BEGIN
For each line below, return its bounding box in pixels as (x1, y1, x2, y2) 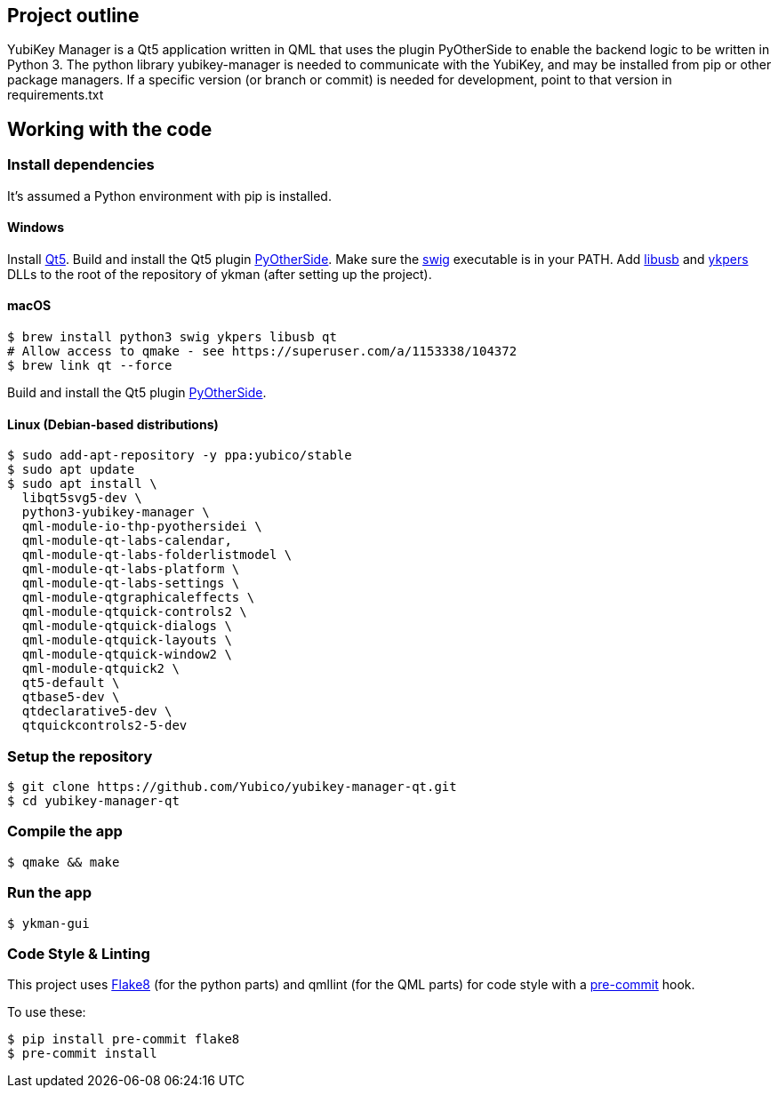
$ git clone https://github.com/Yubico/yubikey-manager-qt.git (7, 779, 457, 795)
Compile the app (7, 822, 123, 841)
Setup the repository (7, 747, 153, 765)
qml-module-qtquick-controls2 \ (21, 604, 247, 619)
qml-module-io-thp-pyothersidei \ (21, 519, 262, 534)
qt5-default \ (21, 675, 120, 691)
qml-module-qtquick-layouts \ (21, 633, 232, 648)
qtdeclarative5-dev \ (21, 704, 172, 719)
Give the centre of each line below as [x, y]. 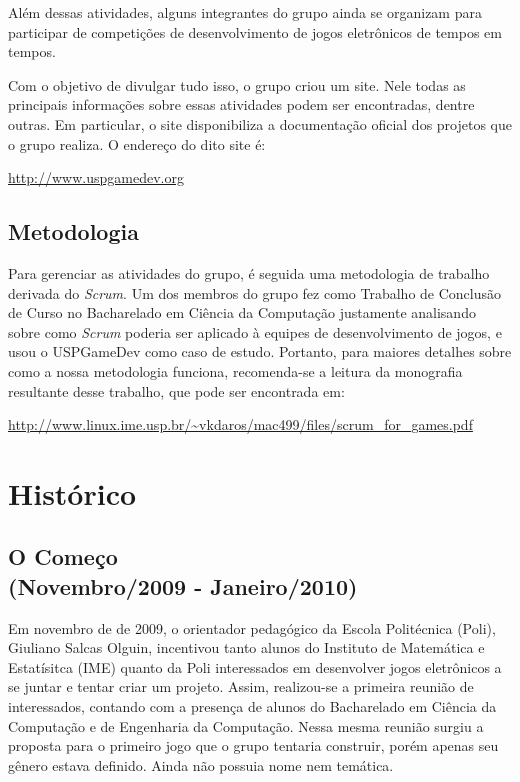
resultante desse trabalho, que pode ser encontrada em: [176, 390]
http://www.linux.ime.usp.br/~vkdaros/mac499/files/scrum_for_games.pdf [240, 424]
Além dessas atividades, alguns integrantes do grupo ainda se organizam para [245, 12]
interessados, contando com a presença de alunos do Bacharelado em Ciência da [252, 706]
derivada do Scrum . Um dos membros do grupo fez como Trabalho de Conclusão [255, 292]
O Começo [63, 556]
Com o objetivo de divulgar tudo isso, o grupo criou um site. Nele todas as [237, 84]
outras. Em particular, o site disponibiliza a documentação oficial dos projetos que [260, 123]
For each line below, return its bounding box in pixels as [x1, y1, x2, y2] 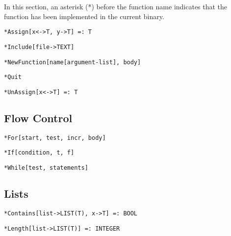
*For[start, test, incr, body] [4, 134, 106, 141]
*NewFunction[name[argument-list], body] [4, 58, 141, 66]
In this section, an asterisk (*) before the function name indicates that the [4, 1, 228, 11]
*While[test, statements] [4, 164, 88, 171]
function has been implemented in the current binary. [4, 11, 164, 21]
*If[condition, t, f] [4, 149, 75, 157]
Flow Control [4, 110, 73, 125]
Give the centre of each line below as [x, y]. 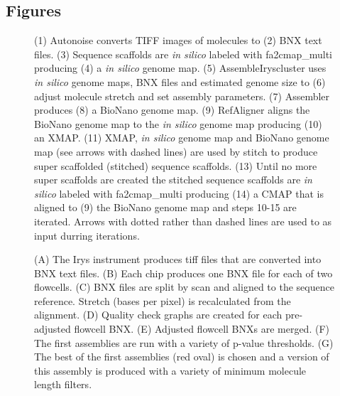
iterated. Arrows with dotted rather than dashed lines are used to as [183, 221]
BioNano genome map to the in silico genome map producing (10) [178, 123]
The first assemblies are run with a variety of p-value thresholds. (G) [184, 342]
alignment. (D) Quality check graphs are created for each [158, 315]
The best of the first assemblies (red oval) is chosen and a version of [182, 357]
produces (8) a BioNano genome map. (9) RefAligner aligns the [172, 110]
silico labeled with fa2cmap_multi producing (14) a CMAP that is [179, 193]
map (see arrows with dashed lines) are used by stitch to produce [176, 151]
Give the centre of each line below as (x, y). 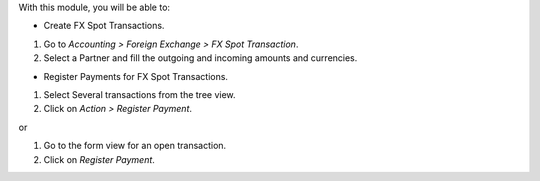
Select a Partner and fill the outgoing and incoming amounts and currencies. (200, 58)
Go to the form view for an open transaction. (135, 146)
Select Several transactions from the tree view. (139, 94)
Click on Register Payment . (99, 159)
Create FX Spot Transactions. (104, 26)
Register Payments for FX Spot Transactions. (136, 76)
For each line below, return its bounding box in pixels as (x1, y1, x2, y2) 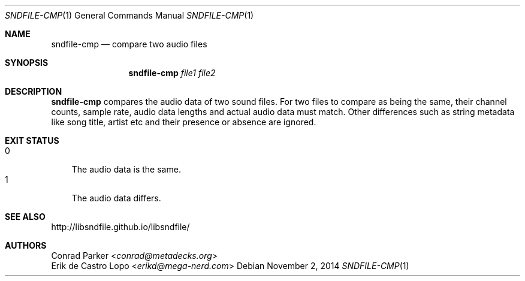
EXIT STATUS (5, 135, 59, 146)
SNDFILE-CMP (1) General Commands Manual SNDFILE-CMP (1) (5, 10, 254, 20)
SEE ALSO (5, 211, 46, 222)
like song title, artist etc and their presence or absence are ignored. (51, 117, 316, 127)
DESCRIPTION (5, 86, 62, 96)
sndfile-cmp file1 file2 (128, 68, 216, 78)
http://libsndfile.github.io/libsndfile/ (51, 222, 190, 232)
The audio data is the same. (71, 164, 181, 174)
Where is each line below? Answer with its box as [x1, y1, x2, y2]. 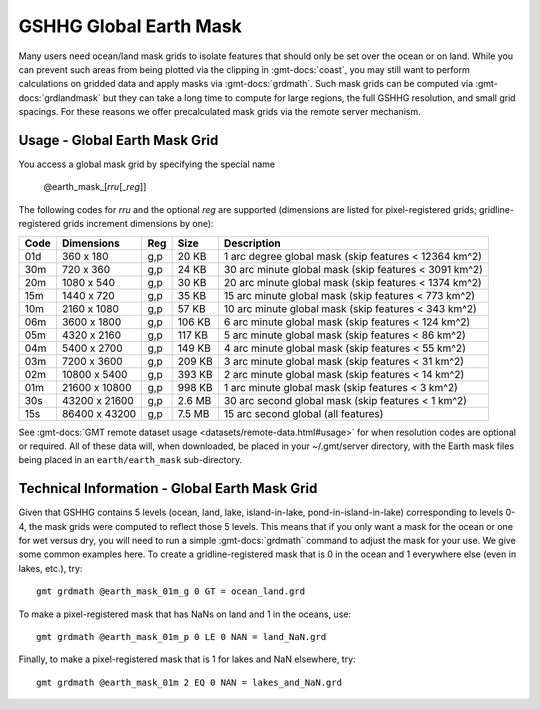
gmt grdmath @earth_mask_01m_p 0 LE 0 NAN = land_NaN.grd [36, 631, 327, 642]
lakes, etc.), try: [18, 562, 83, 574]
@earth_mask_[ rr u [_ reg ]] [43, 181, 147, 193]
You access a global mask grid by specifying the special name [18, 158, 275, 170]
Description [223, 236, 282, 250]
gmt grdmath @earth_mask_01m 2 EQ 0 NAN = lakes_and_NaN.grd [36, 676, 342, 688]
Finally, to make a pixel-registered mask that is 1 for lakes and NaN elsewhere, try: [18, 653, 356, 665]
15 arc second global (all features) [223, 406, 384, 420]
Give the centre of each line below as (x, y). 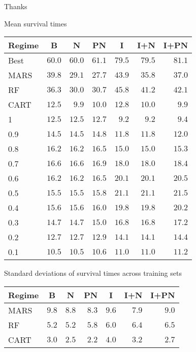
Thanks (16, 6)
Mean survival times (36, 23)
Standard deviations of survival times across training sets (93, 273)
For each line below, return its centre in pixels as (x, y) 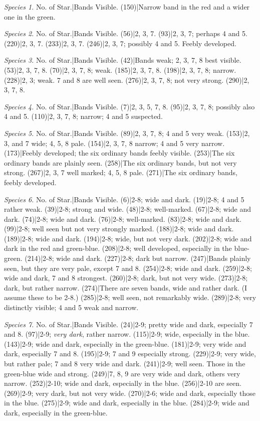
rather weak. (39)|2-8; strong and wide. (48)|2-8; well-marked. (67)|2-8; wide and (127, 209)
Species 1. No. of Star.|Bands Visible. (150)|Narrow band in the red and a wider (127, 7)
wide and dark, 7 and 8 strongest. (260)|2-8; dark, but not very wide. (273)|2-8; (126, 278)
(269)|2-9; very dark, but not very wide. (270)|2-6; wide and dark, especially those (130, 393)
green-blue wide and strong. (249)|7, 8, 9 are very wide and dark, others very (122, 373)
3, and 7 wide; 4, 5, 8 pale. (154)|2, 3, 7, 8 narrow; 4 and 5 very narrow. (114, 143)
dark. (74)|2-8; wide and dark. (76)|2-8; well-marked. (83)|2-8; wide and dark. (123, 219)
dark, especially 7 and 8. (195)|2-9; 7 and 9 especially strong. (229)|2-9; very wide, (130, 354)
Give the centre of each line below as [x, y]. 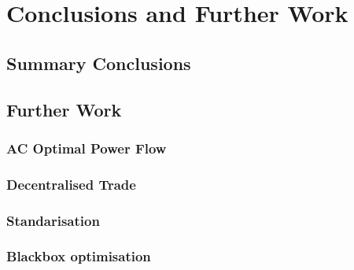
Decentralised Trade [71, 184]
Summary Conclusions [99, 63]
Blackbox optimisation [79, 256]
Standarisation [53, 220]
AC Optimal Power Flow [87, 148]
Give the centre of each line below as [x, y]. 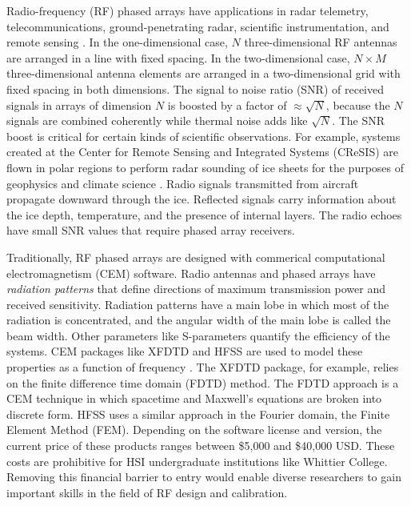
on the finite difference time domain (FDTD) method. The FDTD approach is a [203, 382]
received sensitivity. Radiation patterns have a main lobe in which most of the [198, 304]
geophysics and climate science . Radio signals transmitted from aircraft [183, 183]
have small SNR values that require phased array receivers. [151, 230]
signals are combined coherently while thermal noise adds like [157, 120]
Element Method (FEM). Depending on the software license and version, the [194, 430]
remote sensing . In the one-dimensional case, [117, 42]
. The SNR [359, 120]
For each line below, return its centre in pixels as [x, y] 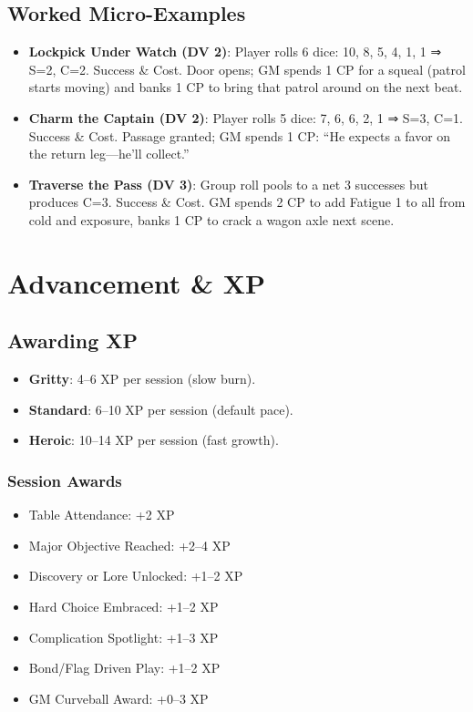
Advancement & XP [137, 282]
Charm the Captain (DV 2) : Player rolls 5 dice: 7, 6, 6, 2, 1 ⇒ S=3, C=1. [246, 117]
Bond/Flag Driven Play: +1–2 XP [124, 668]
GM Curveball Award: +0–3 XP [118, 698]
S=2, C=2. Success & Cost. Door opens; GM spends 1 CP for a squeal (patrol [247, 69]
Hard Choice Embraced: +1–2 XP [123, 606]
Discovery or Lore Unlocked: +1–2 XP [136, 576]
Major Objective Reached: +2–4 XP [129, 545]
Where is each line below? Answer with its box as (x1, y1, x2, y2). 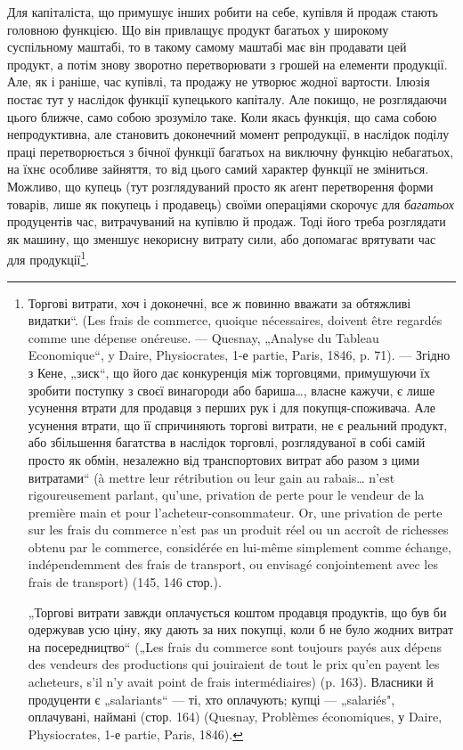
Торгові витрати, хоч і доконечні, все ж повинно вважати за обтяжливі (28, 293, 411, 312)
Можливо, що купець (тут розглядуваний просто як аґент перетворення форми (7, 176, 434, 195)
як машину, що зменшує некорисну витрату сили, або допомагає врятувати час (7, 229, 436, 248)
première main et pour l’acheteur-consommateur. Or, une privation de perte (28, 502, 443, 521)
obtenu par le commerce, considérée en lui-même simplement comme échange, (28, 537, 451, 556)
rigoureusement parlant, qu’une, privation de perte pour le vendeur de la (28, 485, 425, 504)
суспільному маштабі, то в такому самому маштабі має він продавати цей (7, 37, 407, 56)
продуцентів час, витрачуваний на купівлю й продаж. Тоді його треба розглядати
END
#### Your instructions
Write every record out again exactly; no pictures belong in the copy.

#### Solution
For each line below, return its bounding box in pixels as (x1, y1, x2, y2) 
$ git clone https://github.com/Yubico/yubikey-manager-qt.git (7, 779, 457, 795)
Compile the app (7, 822, 123, 841)
Setup the repository (7, 747, 153, 765)
qml-module-qtquick-controls2 \ (21, 604, 247, 619)
qml-module-io-thp-pyothersidei \ (21, 519, 262, 534)
qt5-default \ (21, 675, 120, 691)
qml-module-qtquick-layouts \ (21, 633, 232, 648)
qtdeclarative5-dev \ (21, 704, 172, 719)
Give the centre of each line below as [x, y]. 
resultante desse trabalho, que pode ser encontrada em: [176, 390]
http://www.linux.ime.usp.br/~vkdaros/mac499/files/scrum_for_games.pdf [240, 424]
Além dessas atividades, alguns integrantes do grupo ainda se organizam para [245, 12]
interessados, contando com a presença de alunos do Bacharelado em Ciência da [252, 706]
derivada do Scrum . Um dos membros do grupo fez como Trabalho de Conclusão [255, 292]
O Começo [63, 556]
Com o objetivo de divulgar tudo isso, o grupo criou um site. Nele todas as [237, 84]
outras. Em particular, o site disponibiliza a documentação oficial dos projetos que [260, 123]
For each line below, return its bounding box in pixels as [x1, y1, x2, y2] 
*For[start, test, incr, body] [4, 134, 106, 141]
*NewFunction[name[argument-list], body] [4, 58, 141, 66]
In this section, an asterisk (*) before the function name indicates that the [4, 1, 228, 11]
*While[test, statements] [4, 164, 88, 171]
function has been implemented in the current binary. [4, 11, 164, 21]
*If[condition, t, f] [4, 149, 75, 157]
Flow Control [4, 110, 73, 125]
Give the centre of each line below as [x, y]. 
iterated. Arrows with dotted rather than dashed lines are used to as [183, 221]
BioNano genome map to the in silico genome map producing (10) [178, 123]
The first assemblies are run with a variety of p-value thresholds. (G) [184, 342]
alignment. (D) Quality check graphs are created for each [158, 315]
The best of the first assemblies (red oval) is chosen and a version of [182, 357]
produces (8) a BioNano genome map. (9) RefAligner aligns the [172, 110]
silico labeled with fa2cmap_multi producing (14) a CMAP that is [179, 193]
map (see arrows with dashed lines) are used by stitch to produce [176, 151]
Give the centre of each line below as (x, y). 
Select a Partner and fill the outgoing and incoming amounts and currencies. (200, 58)
Go to the form view for an open transaction. (135, 146)
Select Several transactions from the tree view. (139, 94)
Click on Register Payment . (99, 159)
Create FX Spot Transactions. (104, 26)
Register Payments for FX Spot Transactions. (136, 76)
For each line below, return its bounding box in pixels as (x1, y1, x2, y2) 
EXIT STATUS (5, 135, 59, 146)
SNDFILE-CMP (1) General Commands Manual SNDFILE-CMP (1) (5, 10, 254, 20)
SEE ALSO (5, 211, 46, 222)
like song title, artist etc and their presence or absence are ignored. (51, 117, 316, 127)
DESCRIPTION (5, 86, 62, 96)
sndfile-cmp file1 file2 (128, 68, 216, 78)
http://libsndfile.github.io/libsndfile/ (51, 222, 190, 232)
The audio data is the same. (71, 164, 181, 174)
Where is each line below? Answer with its box as [x1, y1, x2, y2]. 
gmt grdmath @earth_mask_01m_p 0 LE 0 NAN = land_NaN.grd [36, 631, 327, 642]
lakes, etc.), try: [18, 562, 83, 574]
@earth_mask_[ rr u [_ reg ]] [43, 181, 147, 193]
You access a global mask grid by specifying the special name [18, 158, 275, 170]
Description [223, 236, 282, 250]
gmt grdmath @earth_mask_01m 2 EQ 0 NAN = lakes_and_NaN.grd [36, 676, 342, 688]
Finally, to make a pixel-registered mask that is 1 for lakes and NaN elsewhere, try: [18, 653, 356, 665]
15 arc second global (all features) [223, 406, 384, 420]
Give the centre of each line below as (x, y). 
Thanks (16, 6)
Mean survival times (36, 23)
Standard deviations of survival times across training sets (93, 273)
For each line below, return its centre in pixels as (x, y) 
rather weak. (39)|2-8; strong and wide. (48)|2-8; well-marked. (67)|2-8; wide and (127, 209)
Species 1. No. of Star.|Bands Visible. (150)|Narrow band in the red and a wider (127, 7)
wide and dark, 7 and 8 strongest. (260)|2-8; dark, but not very wide. (273)|2-8; (126, 278)
(269)|2-9; very dark, but not very wide. (270)|2-6; wide and dark, especially those (130, 393)
green-blue wide and strong. (249)|7, 8, 9 are very wide and dark, others very (122, 373)
3, and 7 wide; 4, 5, 8 pale. (154)|2, 3, 7, 8 narrow; 4 and 5 very narrow. (114, 143)
dark. (74)|2-8; wide and dark. (76)|2-8; well-marked. (83)|2-8; wide and dark. (123, 219)
dark, especially 7 and 8. (195)|2-9; 7 and 9 especially strong. (229)|2-9; very wide, (130, 354)
Give the centre of each line below as [x, y]. 
Decentralised Trade [71, 184]
Summary Conclusions [99, 63]
Blackbox optimisation [79, 256]
Standarisation [53, 220]
AC Optimal Power Flow [87, 148]
Give the centre of each line below as [x, y]. 
on the finite difference time domain (FDTD) method. The FDTD approach is a [203, 382]
received sensitivity. Radiation patterns have a main lobe in which most of the [198, 304]
geophysics and climate science . Radio signals transmitted from aircraft [183, 183]
have small SNR values that require phased array receivers. [151, 230]
signals are combined coherently while thermal noise adds like [157, 120]
Element Method (FEM). Depending on the software license and version, the [194, 430]
remote sensing . In the one-dimensional case, [117, 42]
. The SNR [359, 120]
For each line below, return its centre in pixels as [x, y] 
Advancement & XP [137, 282]
Charm the Captain (DV 2) : Player rolls 5 dice: 7, 6, 6, 2, 1 ⇒ S=3, C=1. [246, 117]
Bond/Flag Driven Play: +1–2 XP [124, 668]
GM Curveball Award: +0–3 XP [118, 698]
S=2, C=2. Success & Cost. Door opens; GM spends 1 CP for a squeal (patrol [247, 69]
Hard Choice Embraced: +1–2 XP [123, 606]
Discovery or Lore Unlocked: +1–2 XP [136, 576]
Major Objective Reached: +2–4 XP [129, 545]
Where is each line below? Answer with its box as (x1, y1, x2, y2). 
Торгові витрати, хоч і доконечні, все ж повинно вважати за обтяжливі (28, 293, 411, 312)
Можливо, що купець (тут розглядуваний просто як аґент перетворення форми (7, 176, 434, 195)
як машину, що зменшує некорисну витрату сили, або допомагає врятувати час (7, 229, 436, 248)
première main et pour l’acheteur-consommateur. Or, une privation de perte (28, 502, 443, 521)
obtenu par le commerce, considérée en lui-même simplement comme échange, (28, 537, 451, 556)
rigoureusement parlant, qu’une, privation de perte pour le vendeur de la (28, 485, 425, 504)
суспільному маштабі, то в такому самому маштабі має він продавати цей (7, 37, 407, 56)
продуцентів час, витрачуваний на купівлю й продаж. Тоді його треба розглядати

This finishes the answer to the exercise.